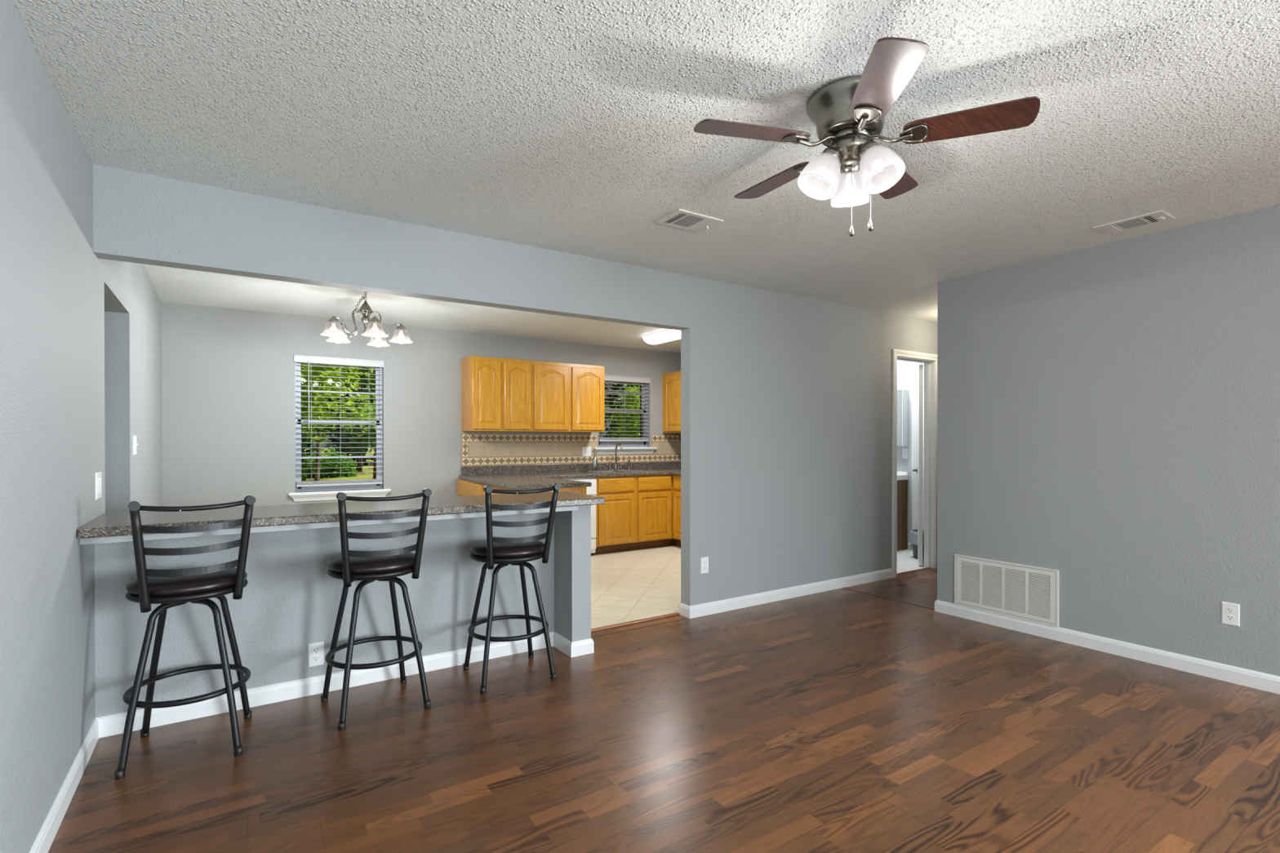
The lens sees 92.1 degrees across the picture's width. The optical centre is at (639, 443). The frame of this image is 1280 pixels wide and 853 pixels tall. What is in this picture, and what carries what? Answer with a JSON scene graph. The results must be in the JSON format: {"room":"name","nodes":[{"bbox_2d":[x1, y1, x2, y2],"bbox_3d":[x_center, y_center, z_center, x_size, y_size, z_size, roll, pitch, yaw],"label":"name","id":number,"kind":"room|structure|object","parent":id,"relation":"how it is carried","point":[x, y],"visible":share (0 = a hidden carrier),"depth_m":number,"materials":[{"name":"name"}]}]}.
{"room":"living room","nodes":[
{"label":"living room","id":0,"kind":"room"},
{"bbox_2d":[0,0,162,852],"bbox_3d":[-1.159,0.040,0.767,0.115,2.440,10.560,0,0,-34],"label":"wall","id":1,"kind":"structure","parent":0,"point":[81,331],"depth_m":1.99,"materials":[{"name":"grey paint"}]},
{"bbox_2d":[29,718,98,852],"bbox_3d":[-0.251,1.221,-0.481,0.013,0.086,7.468,0,0,-34],"label":"baseboard","id":2,"kind":"structure","parent":1,"relation":"attached to","point":[47,833],"depth_m":2.11,"materials":[{"name":"white paint"}]},
{"bbox_2d":[95,471,102,500],"bbox_3d":[-2.361,0.182,2.692,0.008,0.116,0.118,0,0,-34],"label":"light switch","id":3,"kind":"object","parent":1,"relation":"attached to","point":[98,475],"visible":1,"depth_m":2.67,"materials":[{"name":"white plastic"}]},
{"bbox_2d":[133,435,137,455],"bbox_3d":[-3.033,0.008,3.712,0.016,0.116,0.118,0,0,-34],"label":"light switch","id":4,"kind":"object","parent":1,"relation":"attached to","point":[135,444],"visible":1,"depth_m":3.69,"materials":[{"name":"white plastic"}]},
{"bbox_2d":[94,505,591,717],"bbox_3d":[-1.337,0.801,3.201,2.273,0.897,0.350,0,0,-34],"label":"wall","id":5,"kind":"structure","parent":0,"point":[289,602],"depth_m":3.09,"materials":[{"name":"grey paint"}]},
{"bbox_2d":[308,641,324,667],"bbox_3d":[-1.620,1.054,3.086,0.070,0.116,0.008,0,0,-34],"label":"wall outlet","id":6,"kind":"object","parent":5,"relation":"attached to","point":[316,651],"visible":1,"depth_m":3.08,"materials":[{"name":"white plastic"}]},
{"bbox_2d":[312,655,319,662],"bbox_3d":[-1.619,1.074,3.084,0.034,0.027,0.003,0,0,-34],"label":"receptacle","id":7,"kind":"object","parent":6,"relation":"attached to","point":[315,658],"depth_m":3.08,"materials":[{"name":"white plastic"}]},
{"bbox_2d":[312,648,319,653],"bbox_3d":[-1.619,1.035,3.084,0.034,0.027,0.003,0,0,-34],"label":"receptacle","id":8,"kind":"object","parent":6,"relation":"attached to","point":[315,651],"depth_m":3.08,"materials":[{"name":"white plastic"}]},
{"bbox_2d":[76,491,604,545],"bbox_3d":[-1.310,0.349,3.207,2.326,0.069,0.608,0,0,-34],"label":"countertop","id":9,"kind":"structure","parent":5,"relation":"on","point":[112,527],"depth_m":2.89,"materials":[{"name":"stone"}]},
{"bbox_2d":[95,631,594,737],"bbox_3d":[-1.327,1.206,3.199,2.286,0.086,0.359,0,0,-34],"label":"baseboard","id":10,"kind":"structure","parent":5,"relation":"attached to","point":[113,724],"depth_m":3.09,"materials":[{"name":"white paint"}]},
{"bbox_2d":[161,302,680,506],"bbox_3d":[-2.431,0.017,6.322,7.305,2.440,0.125,0,0,-34],"label":"wall","id":11,"kind":"structure","parent":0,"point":[228,375],"depth_m":5.80,"materials":[{"name":"paint"}]},
{"bbox_2d":[293,355,384,487],"bbox_3d":[-2.897,-0.213,5.966,0.787,1.228,0.089,0,0,-34],"label":"window blind","id":12,"kind":"object","parent":11,"relation":"attached to","point":[297,358],"visible":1,"depth_m":5.96,"materials":[{"name":"white plastic"}]},
{"bbox_2d":[288,362,391,502],"bbox_3d":[-2.903,-0.143,5.980,0.891,1.360,0.167,0,0,-34],"label":"window","id":13,"kind":"structure","parent":11,"relation":"attached to","point":[377,491],"depth_m":5.95,"materials":[{"name":"white plastic"}]},
{"bbox_2d":[461,355,533,431],"bbox_3d":[-1.532,-0.520,6.648,0.686,0.770,0.337,0,0,-34],"label":"upper cabinet","id":14,"kind":"object","parent":11,"relation":"attached to","point":[497,393],"visible":1,"depth_m":6.50,"materials":[{"name":"brown wood"}]},
{"bbox_2d":[533,360,604,432],"bbox_3d":[-0.871,-0.522,7.087,0.898,0.770,0.337,0,0,-34],"label":"upper cabinet","id":15,"kind":"object","parent":11,"relation":"attached to","point":[567,397],"visible":0.98,"depth_m":6.92,"materials":[{"name":"brown wood"}]},
{"bbox_2d":[582,447,591,457],"bbox_3d":[-0.637,0.096,7.428,0.118,0.116,0.016,0,0,-34],"label":"wall outlet","id":16,"kind":"object","parent":11,"relation":"attached to","point":[586,451],"visible":1,"depth_m":7.43,"materials":[{"name":"white plastic"}]},
{"bbox_2d":[598,374,651,441],"bbox_3d":[-0.201,-0.439,7.760,0.775,0.812,0.076,0,0,-34],"label":"window blind","id":17,"kind":"object","parent":11,"relation":"attached to","point":[611,378],"visible":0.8,"depth_m":7.75,"materials":[{"name":"white plastic"}]},
{"bbox_2d":[593,380,657,454],"bbox_3d":[-0.204,-0.356,7.768,0.913,0.969,0.167,0,0,-34],"label":"window","id":18,"kind":"structure","parent":11,"relation":"attached to","point":[604,447],"depth_m":7.83,"materials":[{"name":"white plastic"}]},
{"bbox_2d":[93,164,937,605],"bbox_3d":[0.853,0.021,4.790,7.685,2.440,0.107,0,0,-34],"label":"wall","id":19,"kind":"structure","parent":0,"point":[786,398],"depth_m":4.50,"materials":[{"name":"grey paint"}]},
{"bbox_2d":[591,612,679,631],"bbox_3d":[-0.102,1.240,4.247,0.935,0.009,0.040,0,0,-34],"label":"trim","id":20,"kind":"structure","parent":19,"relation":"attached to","point":[676,613],"depth_m":4.28,"materials":[{"name":"brown wood"}]},
{"bbox_2d":[700,556,708,573],"bbox_3d":[0.470,0.881,4.471,0.070,0.116,0.008,0,0,-34],"label":"wall outlet","id":21,"kind":"object","parent":19,"relation":"attached to","point":[704,561],"visible":1,"depth_m":4.47,"materials":[{"name":"white plastic"}]},
{"bbox_2d":[679,568,892,618],"bbox_3d":[1.309,1.197,5.090,2.371,0.086,0.120,0,0,-34],"label":"baseboard","id":22,"kind":"structure","parent":19,"relation":"attached to","point":[722,606],"depth_m":4.88,"materials":[{"name":"white paint"}]},
{"bbox_2d":[897,567,929,574],"bbox_3d":[2.613,1.233,5.966,0.622,0.004,0.020,0,0,-34],"label":"trim","id":23,"kind":"structure","parent":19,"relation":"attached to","point":[926,567],"depth_m":5.98,"materials":[{"name":"brown wood"}]},
{"bbox_2d":[891,348,937,577],"bbox_3d":[2.780,0.177,6.159,0.359,2.115,1.274,0,0,36],"label":"door frame","id":24,"kind":"structure","parent":19,"relation":"in","point":[930,361],"depth_m":6.11,"materials":[{"name":"white paint"}]},
{"bbox_2d":[640,383,642,439],"bbox_3d":[-1.718,0.014,6.930,9.365,2.440,0.100,0,0,-34],"label":"wall","id":25,"kind":"structure","parent":0,"point":[641,415],"depth_m":8.11,"materials":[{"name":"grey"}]},
{"bbox_2d":[11,0,1279,352],"bbox_3d":[1.371,-1.249,2.464,9.585,0.120,11.000,0,0,-34],"label":"ceiling","id":26,"kind":"structure","parent":0,"point":[563,126],"depth_m":2.24,"materials":[{"name":"white paint"}]},
{"bbox_2d":[320,291,413,346],"bbox_3d":[-2.056,-0.984,4.647,0.646,0.424,0.635,0,0,-34],"label":"chandelier","id":27,"kind":"object","parent":26,"relation":"hanging from","point":[336,332],"visible":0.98,"depth_m":4.63,"materials":[{"name":"white glass"}]},
{"bbox_2d":[642,328,680,344],"bbox_3d":[0.472,-1.162,6.439,0.256,0.088,1.220,0,0,-34],"label":"ceiling light","id":28,"kind":"object","parent":26,"relation":"attached to","point":[668,335],"visible":0.4,"depth_m":6.64,"materials":[{"name":"white plastic"}]},
{"bbox_2d":[655,208,724,232],"bbox_3d":[0.264,-1.181,3.293,0.298,0.022,0.212,0,0,-34],"label":"ceiling vent","id":29,"kind":"object","parent":26,"relation":"in","point":[679,218],"visible":1,"depth_m":3.29,"materials":[{"name":"metal"}]},
{"bbox_2d":[693,36,1040,236],"bbox_3d":[0.702,-0.951,2.158,1.114,0.474,1.071,0,0,-34],"label":"ceiling fan","id":30,"kind":"object","parent":26,"relation":"hanging from","point":[847,113],"visible":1,"depth_m":2.02,"materials":[{"name":"brown wood"}]},
{"bbox_2d":[1093,209,1175,235],"bbox_3d":[2.660,-1.183,3.326,0.200,0.022,0.300,0,0,-34],"label":"ceiling vent","id":31,"kind":"object","parent":26,"relation":"in","point":[1158,216],"visible":1,"depth_m":3.31,"materials":[{"name":"metal"}]},
{"bbox_2d":[48,545,1279,852],"bbox_3d":[1.442,1.281,2.461,9.285,0.060,10.900,0,0,-34],"label":"floor","id":32,"kind":"structure","parent":0,"point":[842,720],"depth_m":2.50,"materials":[{"name":"laminate"}]},
{"bbox_2d":[114,495,255,779],"bbox_3d":[-1.841,0.734,2.543,0.464,1.042,0.499,0,0,-28],"label":"bar stool","id":33,"kind":"object","parent":32,"relation":"on","point":[169,588],"visible":1,"depth_m":2.44,"materials":[{"name":"black metal"}]},
{"bbox_2d":[126,566,247,595],"bbox_3d":[-1.873,0.562,2.565,0.405,0.052,0.405,0,0,-28],"label":"seat cushion","id":34,"kind":"object","parent":33,"relation":"on","point":[231,580],"depth_m":2.45,"materials":[{"name":"black leather"}]},
{"bbox_2d":[320,488,431,730],"bbox_3d":[-1.254,0.732,2.939,0.430,1.042,0.496,0,0,-38],"label":"bar stool","id":35,"kind":"object","parent":32,"relation":"on","point":[367,566],"visible":1,"depth_m":2.82,"materials":[{"name":"black metal"}]},
{"bbox_2d":[328,550,414,573],"bbox_3d":[-1.274,0.560,2.965,0.405,0.052,0.405,0,0,-38],"label":"seat cushion","id":36,"kind":"object","parent":35,"relation":"on","point":[404,563],"depth_m":2.83,"materials":[{"name":"black leather"}]},
{"bbox_2d":[462,483,560,693],"bbox_3d":[-0.697,0.730,3.318,0.430,1.042,0.496,0,0,-29],"label":"bar stool","id":37,"kind":"object","parent":32,"relation":"on","point":[503,552],"visible":1,"depth_m":3.20,"materials":[{"name":"black metal"}]},
{"bbox_2d":[470,540,544,557],"bbox_3d":[-0.713,0.558,3.346,0.405,0.052,0.405,0,0,-29],"label":"seat cushion","id":38,"kind":"object","parent":37,"relation":"on","point":[535,548],"depth_m":3.21,"materials":[{"name":"black leather"}]},
{"bbox_2d":[457,479,586,496],"bbox_3d":[-1.216,0.806,5.987,0.624,0.862,1.760,0,0,-34],"label":"base cabinet","id":39,"kind":"object","parent":32,"relation":"on","point":[464,487],"visible":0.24,"depth_m":5.98,"materials":[{"name":"brown wood"}]},
{"bbox_2d":[563,477,596,555],"bbox_3d":[-0.891,0.802,6.867,0.598,0.862,0.614,0,0,-34],"label":"dishwasher","id":40,"kind":"object","parent":32,"relation":"on","point":[591,491],"visible":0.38,"depth_m":6.76,"materials":[{"name":"white plastic"}]},
{"bbox_2d":[593,475,672,554],"bbox_3d":[-0.210,0.799,7.333,1.045,0.863,0.629,0,0,-34],"label":"base cabinet","id":41,"kind":"object","parent":32,"relation":"on","point":[636,513],"visible":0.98,"depth_m":7.07,"materials":[{"name":"brown wood"}]},
{"bbox_2d":[668,475,680,546],"bbox_3d":[0.853,0.799,7.221,0.639,0.863,1.990,0,0,-34],"label":"base cabinet","id":42,"kind":"object","parent":32,"relation":"on","point":[676,540],"visible":0.16,"depth_m":7.30,"materials":[{"name":"brown wood"}]},
{"bbox_2d":[459,461,680,489],"bbox_3d":[-0.158,0.306,6.548,3.065,0.129,2.029,0,0,-34],"label":"countertop","id":43,"kind":"structure","parent":42,"relation":"on","point":[534,476],"depth_m":6.76,"materials":[{"name":"stone"}]},
{"bbox_2d":[606,443,626,471],"bbox_3d":[-0.287,0.158,7.503,0.211,0.329,0.202,0,0,10],"label":"kitchen faucet","id":44,"kind":"object","parent":43,"relation":"on","point":[617,444],"visible":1,"depth_m":7.50,"materials":[{"name":"silver metal"}]},
{"bbox_2d":[582,469,656,473],"bbox_3d":[-0.225,0.402,7.345,0.820,0.158,0.420,0,0,-34],"label":"sink","id":45,"kind":"object","parent":43,"relation":"in","point":[630,470],"visible":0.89,"depth_m":7.37,"materials":[{"name":"silver metal"}]},
{"bbox_2d":[591,450,597,471],"bbox_3d":[-0.542,0.201,7.320,0.081,0.245,0.066,0,0,-34],"label":"soap dispenser","id":46,"kind":"object","parent":45,"relation":"on","point":[594,460],"visible":1,"depth_m":7.30,"materials":[{"name":"clear glass"}]},
{"bbox_2d":[627,458,630,470],"bbox_3d":[-0.137,0.250,7.619,0.036,0.143,0.036,0,0,-34],"label":"sprayer","id":47,"kind":"object","parent":45,"relation":"on","point":[628,460],"visible":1,"depth_m":7.61,"materials":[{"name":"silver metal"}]},
{"bbox_2d":[897,471,908,551],"bbox_3d":[2.723,0.776,7.357,0.494,0.905,0.740,0,0,-34],"label":"vanity","id":48,"kind":"object","parent":32,"relation":"on","point":[902,477],"visible":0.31,"depth_m":7.15,"materials":[{"name":"brown laminate"}]},
{"bbox_2d":[897,474,908,479],"bbox_3d":[2.722,0.387,7.355,0.494,0.060,0.740,0,0,-34],"label":"countertop","id":49,"kind":"structure","parent":48,"relation":"on","point":[900,477],"depth_m":7.13,"materials":[{"name":"stone"}]},
{"bbox_2d":[907,528,924,559],"bbox_3d":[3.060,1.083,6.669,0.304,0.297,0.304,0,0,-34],"label":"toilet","id":50,"kind":"object","parent":32,"relation":"on","point":[913,534],"visible":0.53,"depth_m":6.62,"materials":[{"name":"white ceramic"}]},
{"bbox_2d":[897,360,924,550],"bbox_3d":[3.129,0.009,7.279,0.100,2.440,1.525,0,0,-34],"label":"wall","id":51,"kind":"structure","parent":0,"point":[904,367],"depth_m":7.19,"materials":[{"name":"paint"}]},
{"bbox_2d":[897,389,908,445],"bbox_3d":[2.887,-0.301,7.439,0.124,0.650,0.688,0,0,-34],"label":"medicine cabinet","id":52,"kind":"object","parent":51,"relation":"attached to","point":[902,395],"visible":0.36,"depth_m":7.15,"materials":[{"name":"white plastic"}]},
{"bbox_2d":[897,471,908,474],"bbox_3d":[2.918,0.340,7.489,0.021,0.033,0.733,0,0,-34],"label":"backsplash","id":53,"kind":"structure","parent":51,"relation":"attached to","point":[898,472],"depth_m":7.23,"materials":[{"name":"stone"}]},
{"bbox_2d":[902,448,907,458],"bbox_3d":[3.102,0.111,7.222,0.008,0.116,0.070,0,0,-34],"label":"wall outlet","id":54,"kind":"object","parent":51,"relation":"attached to","point":[904,451],"visible":1,"depth_m":7.22,"materials":[{"name":"white plastic"}]},
{"bbox_2d":[907,542,911,550],"bbox_3d":[3.134,1.187,7.175,0.013,0.086,0.034,0,0,-34],"label":"baseboard","id":55,"kind":"structure","parent":51,"relation":"attached to","point":[908,544],"depth_m":7.17,"materials":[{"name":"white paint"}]},
{"bbox_2d":[911,366,924,550],"bbox_3d":[3.349,0.177,6.840,0.019,2.107,0.728,0,0,-34],"label":"door","id":56,"kind":"structure","parent":51,"relation":"in","point":[914,371],"depth_m":7.10,"materials":[{"name":"white paint"}]},
{"bbox_2d":[937,278,953,603],"bbox_3d":[3.419,0.017,5.302,2.842,2.440,0.120,0,0,-34],"label":"wall","id":57,"kind":"structure","parent":0,"point":[945,287],"depth_m":4.52,"materials":[{"name":"grey paint"}]},
{"bbox_2d":[843,587,934,609],"bbox_3d":[1.986,1.239,4.947,0.014,0.002,0.865,0,0,-34],"label":"trim","id":58,"kind":"structure","parent":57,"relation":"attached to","point":[843,588],"depth_m":4.93,"materials":[{"name":"brown wood"}]},
{"bbox_2d":[952,204,1279,676],"bbox_3d":[4.105,0.032,1.804,0.120,2.440,6.470,0,0,-34],"label":"wall","id":59,"kind":"structure","parent":0,"point":[1117,404],"depth_m":3.54,"materials":[{"name":"grey paint"}]},
{"bbox_2d":[954,554,1058,626],"bbox_3d":[2.458,0.977,4.174,0.012,0.360,0.669,0,0,-34],"label":"air vent","id":60,"kind":"object","parent":59,"relation":"in","point":[1020,591],"visible":1,"depth_m":4.15,"materials":[{"name":"metal"}]},
{"bbox_2d":[934,600,1279,694],"bbox_3d":[4.494,1.201,3.675,2.855,0.086,4.053,0,0,-34],"label":"baseboard","id":61,"kind":"structure","parent":59,"relation":"attached to","point":[1233,674],"depth_m":3.60,"materials":[{"name":"white paint"}]},
{"bbox_2d":[1221,601,1239,626],"bbox_3d":[3.088,0.890,3.226,0.008,0.116,0.070,0,0,-34],"label":"wall outlet","id":62,"kind":"object","parent":59,"relation":"attached to","point":[1230,612],"visible":1,"depth_m":3.22,"materials":[{"name":"white plastic"}]},
{"bbox_2d":[1226,614,1234,621],"bbox_3d":[3.086,0.910,3.225,0.003,0.027,0.034,0,0,-34],"label":"receptacle","id":63,"kind":"object","parent":62,"relation":"attached to","point":[1228,617],"depth_m":3.23,"materials":[{"name":"white plastic"}]},
{"bbox_2d":[1226,607,1234,613],"bbox_3d":[3.086,0.871,3.225,0.003,0.027,0.034,0,0,-34],"label":"receptacle","id":64,"kind":"object","parent":62,"relation":"attached to","point":[1228,610],"depth_m":3.23,"materials":[{"name":"white plastic"}]},
{"bbox_3d":[1.430,0.011,7.028,0.110,2.440,2.985,0,0,-34],"label":"wall","id":65,"kind":"structure","parent":0,"visible":0},
{"bbox_2d":[662,371,680,433],"bbox_3d":[0.793,-0.526,7.577,0.337,0.770,1.358,0,0,-34],"label":"upper cabinet","id":66,"kind":"object","parent":65,"relation":"attached to","point":[671,381],"visible":0.26,"depth_m":7.87,"materials":[{"name":"brown wood"}]},
{"label":"outside","id":67,"kind":"structure","parent":0,"visible":0},
{"bbox_2d":[301,448,374,481],"bbox_3d":[-19.782,1.182,56.994,150.000,0.600,103.140,0,0,-34],"label":"lawn","id":68,"kind":"structure","parent":67,"point":[369,475],"depth_m":29.76,"materials":[{"name":"green plant"}]},
{"bbox_2d":[301,460,307,480],"bbox_3d":[-14.583,0.911,24.521,2.434,1.350,2.159,0,0,-34],"label":"shrub","id":69,"kind":"object","parent":68,"relation":"on","point":[304,477],"visible":0.02,"depth_m":24.89,"materials":[{"name":"green plant"}]},
{"bbox_2d":[301,428,314,466],"bbox_3d":[-17.578,0.260,28.658,4.571,2.742,2.630,0,0,-34],"label":"shrub","id":70,"kind":"object","parent":68,"relation":"on","point":[304,446],"visible":0.04,"depth_m":29.43,"materials":[{"name":"green plant"}]},
{"bbox_2d":[301,383,339,452],"bbox_3d":[-25.483,-7.005,44.535,8.799,17.281,8.778,0,0,-38],"label":"tree","id":71,"kind":"object","parent":68,"relation":"on","point":[307,440],"visible":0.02,"depth_m":44.80,"materials":[{"name":"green plant"}]},
{"bbox_2d":[301,448,357,478],"bbox_3d":[-13.856,0.880,27.412,2.490,1.383,2.165,0,0,-34],"label":"shrub","id":72,"kind":"object","parent":68,"relation":"on","point":[340,467],"visible":0.72,"depth_m":27.07,"materials":[{"name":"green plant"}]},
{"bbox_2d":[300,363,375,480],"bbox_3d":[-10.310,-3.047,19.984,4.394,9.470,5.174,0,0,-39],"label":"broadleaf tree","id":73,"kind":"object","parent":68,"relation":"on","point":[317,411],"visible":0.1,"depth_m":19.57,"materials":[{"name":"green plant"}]},
{"bbox_2d":[300,364,375,471],"bbox_3d":[-14.517,-4.569,31.299,6.633,12.425,6.916,0,0,-34],"label":"broadleaf tree","id":74,"kind":"object","parent":68,"relation":"on","point":[344,430],"visible":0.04,"depth_m":31.03,"materials":[{"name":"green plant"}]},
{"bbox_2d":[324,368,375,466],"bbox_3d":[-17.999,-5.750,39.817,6.937,14.746,7.210,0,0,-17],"label":"tree","id":75,"kind":"object","parent":68,"relation":"on","point":[337,427],"visible":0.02,"depth_m":38.16,"materials":[{"name":"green plant"}]},
{"bbox_2d":[335,367,376,479],"bbox_3d":[-10.553,-5.268,25.117,5.423,13.874,5.503,0,0,-34],"label":"pine tree","id":76,"kind":"object","parent":68,"relation":"on","point":[373,376],"visible":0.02,"depth_m":25.01,"materials":[{"name":"green plant"}]},
{"bbox_2d":[600,383,615,439],"bbox_3d":[-5.630,-5.995,46.342,7.094,15.244,6.293,0,0,30],"label":"tree","id":77,"kind":"object","parent":68,"relation":"on","point":[609,384],"visible":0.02,"depth_m":46.93,"materials":[{"name":"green plant"}]},
{"bbox_2d":[604,400,615,419],"bbox_3d":[-4.454,-3.554,38.924,7.266,10.320,6.738,0,0,-34],"label":"broadleaf tree","id":78,"kind":"object","parent":68,"relation":"on","point":[606,406],"visible":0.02,"depth_m":38.63,"materials":[{"name":"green plant"}]},
{"bbox_2d":[601,382,639,439],"bbox_3d":[0.146,-7.150,59.688,9.503,17.490,8.930,0,0,-34],"label":"tree","id":79,"kind":"object","parent":68,"relation":"on","point":[615,427],"visible":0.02,"depth_m":59.79,"materials":[{"name":"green plant"}]},
{"bbox_2d":[601,426,639,439],"bbox_3d":[-0.607,0.206,41.827,4.646,2.678,2.689,0,0,-34],"label":"shrub","id":80,"kind":"object","parent":68,"relation":"on","point":[607,435],"visible":0.06,"depth_m":40.97,"materials":[{"name":"green plant"}]},
{"bbox_2d":[604,382,639,432],"bbox_3d":[0.600,-5.918,50.517,7.662,15.334,7.523,0,0,-26],"label":"tree","id":81,"kind":"object","parent":68,"relation":"on","point":[611,402],"visible":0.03,"depth_m":50.94,"materials":[{"name":"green plant"}]},
{"bbox_2d":[607,384,639,439],"bbox_3d":[0.823,-1.178,34.124,5.059,5.613,5.043,0,0,-34],"label":"broadleaf tree","id":82,"kind":"object","parent":68,"relation":"on","point":[628,434],"visible":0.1,"depth_m":33.98,"materials":[{"name":"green plant"}]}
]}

■ **What the task requires**: Check each line of the records above for "living", and copy those that have it.

■ **Your solution**:
{"room":"living room","nodes":[
{"label":"living room","id":0,"kind":"room"},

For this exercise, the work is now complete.